DATA FOR PROCESSING »
= = = = =
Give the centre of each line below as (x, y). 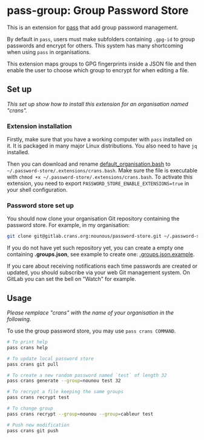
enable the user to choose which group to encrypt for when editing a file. (98, 70)
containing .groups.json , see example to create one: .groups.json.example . (101, 254)
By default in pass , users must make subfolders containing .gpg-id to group (101, 39)
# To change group (30, 408)
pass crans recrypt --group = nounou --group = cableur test (80, 414)
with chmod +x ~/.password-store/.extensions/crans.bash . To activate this (100, 177)
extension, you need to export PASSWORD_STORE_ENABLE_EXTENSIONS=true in (98, 183)
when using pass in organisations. (49, 52)
= = = = =
Exactly reproduce the entries above, minus the pictures.

Give the centre of each line below as (x, y). 
enable the user to choose which group to encrypt for when editing a file. (98, 70)
containing .groups.json , see example to create one: .groups.json.example . (101, 254)
By default in pass , users must make subfolders containing .gpg-id to group (101, 39)
# To change group (30, 408)
pass crans recrypt --group = nounou --group = cableur test (80, 414)
with chmod +x ~/.password-store/.extensions/crans.bash . To activate this (100, 177)
extension, you need to export PASSWORD_STORE_ENABLE_EXTENSIONS=true in (98, 183)
when using pass in organisations. (49, 52)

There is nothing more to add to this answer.